Activity —
Please reproduce the entries below exactly as they stand, but leave the pictures out.

==================================================

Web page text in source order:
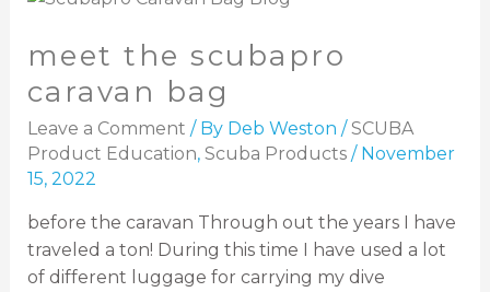
meet the scubapro
caravan bag
Leave a Comment / By Deb Weston /SCUBA
Product Education, Scuba Products/ November
15, 2022
before the caravan Through out the years I have
traveled a ton! During this time I have used a lot
of different luggage for carrying my dive
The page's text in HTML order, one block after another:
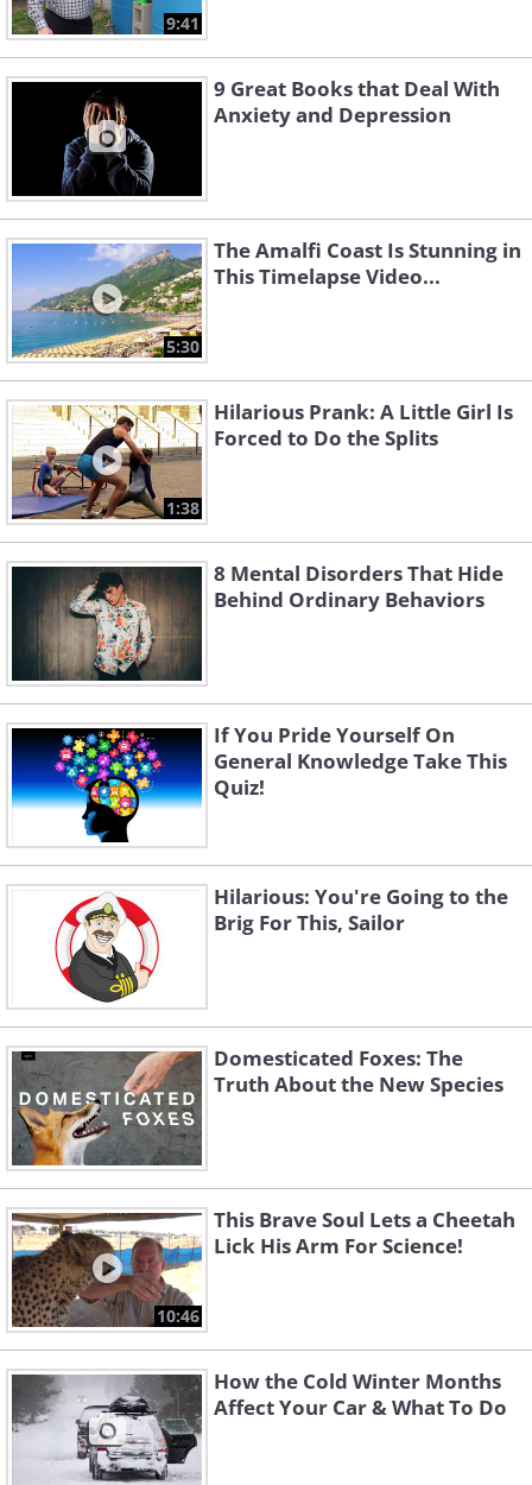
9:41
9 Great Books that Deal With
Anxiety and Depression
5:30
The Amalfi Coast Is Stunning in
This Timelapse Video...
1:38
Hilarious Prank: A Little Girl Is
Forced to Do the Splits
8 Mental Disorders That Hide
Behind Ordinary Behaviors
If You Pride Yourself On
General Knowledge Take This
Quiz!
Hilarious: You're Going to the
Brig For This, Sailor
Domesticated Foxes: The
Truth About the New Species
10:46
This Brave Soul Lets a Cheetah
Lick His Arm For Science!
How the Cold Winter Months
Affect Your Car & What To Do

==================================================

Result for this exercise —
Web page text in source order:
meet the scubapro
caravan bag
Leave a Comment / By Deb Weston /SCUBA
Product Education, Scuba Products/ November
15, 2022
before the caravan Through out the years I have
traveled a ton! During this time I have used a lot
of different luggage for carrying my dive
The page's text in HTML order, one block after another:
9:41
9 Great Books that Deal With
Anxiety and Depression
5:30
The Amalfi Coast Is Stunning in
This Timelapse Video...
1:38
Hilarious Prank: A Little Girl Is
Forced to Do the Splits
8 Mental Disorders That Hide
Behind Ordinary Behaviors
If You Pride Yourself On
General Knowledge Take This
Quiz!
Hilarious: You're Going to the
Brig For This, Sailor
Domesticated Foxes: The
Truth About the New Species
10:46
This Brave Soul Lets a Cheetah
Lick His Arm For Science!
How the Cold Winter Months
Affect Your Car & What To Do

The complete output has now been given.